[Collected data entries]
○ ○ ○ ○ ○

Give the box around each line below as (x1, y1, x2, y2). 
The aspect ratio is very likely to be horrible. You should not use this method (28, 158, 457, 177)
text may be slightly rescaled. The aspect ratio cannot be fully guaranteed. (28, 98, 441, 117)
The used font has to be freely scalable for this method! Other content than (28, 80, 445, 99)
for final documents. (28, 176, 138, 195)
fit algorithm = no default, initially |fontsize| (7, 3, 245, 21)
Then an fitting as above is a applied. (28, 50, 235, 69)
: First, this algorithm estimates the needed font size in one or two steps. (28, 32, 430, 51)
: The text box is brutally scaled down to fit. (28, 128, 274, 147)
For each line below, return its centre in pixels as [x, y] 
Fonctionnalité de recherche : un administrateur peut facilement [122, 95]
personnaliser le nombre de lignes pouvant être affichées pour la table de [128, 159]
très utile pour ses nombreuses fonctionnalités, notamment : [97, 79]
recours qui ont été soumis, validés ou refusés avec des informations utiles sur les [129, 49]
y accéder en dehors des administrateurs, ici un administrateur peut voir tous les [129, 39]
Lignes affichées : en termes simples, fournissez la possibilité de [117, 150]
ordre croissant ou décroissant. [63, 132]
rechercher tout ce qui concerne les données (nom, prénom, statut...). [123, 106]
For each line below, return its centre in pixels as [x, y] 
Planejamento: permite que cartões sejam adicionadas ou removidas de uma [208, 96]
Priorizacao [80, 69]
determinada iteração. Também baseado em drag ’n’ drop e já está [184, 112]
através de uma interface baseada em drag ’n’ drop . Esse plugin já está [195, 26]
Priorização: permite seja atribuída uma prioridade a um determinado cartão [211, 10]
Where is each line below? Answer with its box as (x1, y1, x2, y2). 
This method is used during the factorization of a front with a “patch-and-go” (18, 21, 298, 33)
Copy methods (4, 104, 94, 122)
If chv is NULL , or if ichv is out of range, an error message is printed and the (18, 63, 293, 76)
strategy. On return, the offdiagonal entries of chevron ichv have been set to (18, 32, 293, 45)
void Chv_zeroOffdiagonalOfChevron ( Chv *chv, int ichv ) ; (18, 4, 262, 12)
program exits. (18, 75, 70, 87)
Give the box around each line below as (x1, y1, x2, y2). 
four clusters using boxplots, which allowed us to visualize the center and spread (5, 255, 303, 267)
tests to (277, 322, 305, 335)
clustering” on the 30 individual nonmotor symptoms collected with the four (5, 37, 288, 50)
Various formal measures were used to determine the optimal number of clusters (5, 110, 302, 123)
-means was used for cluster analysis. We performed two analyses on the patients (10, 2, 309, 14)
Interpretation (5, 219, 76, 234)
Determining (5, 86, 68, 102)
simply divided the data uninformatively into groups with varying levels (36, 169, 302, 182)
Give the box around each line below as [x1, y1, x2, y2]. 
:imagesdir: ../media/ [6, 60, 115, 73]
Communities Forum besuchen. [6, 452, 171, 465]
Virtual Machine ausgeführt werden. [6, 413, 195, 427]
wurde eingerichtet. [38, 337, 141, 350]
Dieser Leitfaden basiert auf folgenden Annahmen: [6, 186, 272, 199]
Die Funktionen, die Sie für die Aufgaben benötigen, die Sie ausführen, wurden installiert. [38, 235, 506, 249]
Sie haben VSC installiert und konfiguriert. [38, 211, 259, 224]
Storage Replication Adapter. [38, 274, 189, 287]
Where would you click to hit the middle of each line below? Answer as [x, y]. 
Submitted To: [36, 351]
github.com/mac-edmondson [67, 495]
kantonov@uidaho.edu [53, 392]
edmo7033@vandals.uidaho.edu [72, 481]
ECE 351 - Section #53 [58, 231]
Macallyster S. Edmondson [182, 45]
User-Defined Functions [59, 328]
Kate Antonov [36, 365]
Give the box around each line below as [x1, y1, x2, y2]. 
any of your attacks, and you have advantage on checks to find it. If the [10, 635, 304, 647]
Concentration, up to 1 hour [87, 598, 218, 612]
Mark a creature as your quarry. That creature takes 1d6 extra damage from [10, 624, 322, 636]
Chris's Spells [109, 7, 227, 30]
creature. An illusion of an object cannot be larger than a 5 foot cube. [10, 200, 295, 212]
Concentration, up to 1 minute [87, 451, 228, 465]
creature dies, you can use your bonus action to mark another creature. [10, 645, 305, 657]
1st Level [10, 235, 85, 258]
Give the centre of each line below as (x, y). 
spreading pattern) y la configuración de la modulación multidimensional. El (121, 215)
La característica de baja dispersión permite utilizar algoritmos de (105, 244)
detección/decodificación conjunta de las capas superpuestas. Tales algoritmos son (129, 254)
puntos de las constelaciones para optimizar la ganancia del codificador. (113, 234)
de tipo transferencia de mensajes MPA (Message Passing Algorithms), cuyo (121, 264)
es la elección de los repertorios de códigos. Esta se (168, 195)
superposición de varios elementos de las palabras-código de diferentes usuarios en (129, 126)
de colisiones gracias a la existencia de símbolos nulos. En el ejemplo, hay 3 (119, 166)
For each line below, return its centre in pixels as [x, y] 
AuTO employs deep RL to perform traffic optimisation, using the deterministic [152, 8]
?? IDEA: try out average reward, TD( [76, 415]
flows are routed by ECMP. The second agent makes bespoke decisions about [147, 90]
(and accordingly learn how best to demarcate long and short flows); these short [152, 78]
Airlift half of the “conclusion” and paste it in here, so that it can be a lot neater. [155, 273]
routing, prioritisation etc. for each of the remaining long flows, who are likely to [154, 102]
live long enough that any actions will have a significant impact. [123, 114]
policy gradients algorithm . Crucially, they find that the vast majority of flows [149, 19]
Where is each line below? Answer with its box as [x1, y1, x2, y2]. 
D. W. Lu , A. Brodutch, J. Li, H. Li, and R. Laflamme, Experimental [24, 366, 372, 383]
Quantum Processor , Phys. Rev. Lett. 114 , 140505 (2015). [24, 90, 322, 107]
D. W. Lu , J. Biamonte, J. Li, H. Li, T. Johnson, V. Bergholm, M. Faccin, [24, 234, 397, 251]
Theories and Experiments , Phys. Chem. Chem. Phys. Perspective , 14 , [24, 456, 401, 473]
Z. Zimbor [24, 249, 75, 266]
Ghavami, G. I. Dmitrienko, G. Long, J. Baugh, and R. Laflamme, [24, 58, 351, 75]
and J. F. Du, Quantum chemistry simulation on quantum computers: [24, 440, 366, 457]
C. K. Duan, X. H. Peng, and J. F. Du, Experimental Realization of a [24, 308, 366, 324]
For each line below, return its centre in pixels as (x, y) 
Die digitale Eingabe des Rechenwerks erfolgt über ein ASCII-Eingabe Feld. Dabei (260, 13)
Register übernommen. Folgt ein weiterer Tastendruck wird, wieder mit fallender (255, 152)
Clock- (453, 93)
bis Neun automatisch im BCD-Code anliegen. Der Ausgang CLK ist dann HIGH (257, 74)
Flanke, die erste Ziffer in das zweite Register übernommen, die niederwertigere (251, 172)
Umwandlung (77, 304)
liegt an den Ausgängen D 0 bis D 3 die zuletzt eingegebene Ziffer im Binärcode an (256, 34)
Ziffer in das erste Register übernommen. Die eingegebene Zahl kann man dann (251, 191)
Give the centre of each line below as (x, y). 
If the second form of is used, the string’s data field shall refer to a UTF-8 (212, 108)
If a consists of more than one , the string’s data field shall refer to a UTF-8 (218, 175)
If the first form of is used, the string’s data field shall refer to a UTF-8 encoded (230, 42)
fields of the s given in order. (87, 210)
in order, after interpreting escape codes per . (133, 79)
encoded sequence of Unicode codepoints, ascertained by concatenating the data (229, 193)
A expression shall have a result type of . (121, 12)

○ ○ ○ ○ ○

All lines above from the one holding "spreading pattern) y" to the one holding "routing, prioritisation etc.", inclusive, are to be copied exactly; no other line is wanted.

spreading pattern) y la configuración de la modulación multidimensional. El (121, 215)
La característica de baja dispersión permite utilizar algoritmos de (105, 244)
detección/decodificación conjunta de las capas superpuestas. Tales algoritmos son (129, 254)
puntos de las constelaciones para optimizar la ganancia del codificador. (113, 234)
de tipo transferencia de mensajes MPA (Message Passing Algorithms), cuyo (121, 264)
es la elección de los repertorios de códigos. Esta se (168, 195)
superposición de varios elementos de las palabras-código de diferentes usuarios en (129, 126)
de colisiones gracias a la existencia de símbolos nulos. En el ejemplo, hay 3 (119, 166)
For each line below, return its centre in pixels as [x, y] 
AuTO employs deep RL to perform traffic optimisation, using the deterministic [152, 8]
?? IDEA: try out average reward, TD( [76, 415]
flows are routed by ECMP. The second agent makes bespoke decisions about [147, 90]
(and accordingly learn how best to demarcate long and short flows); these short [152, 78]
Airlift half of the “conclusion” and paste it in here, so that it can be a lot neater. [155, 273]
routing, prioritisation etc. for each of the remaining long flows, who are likely to [154, 102]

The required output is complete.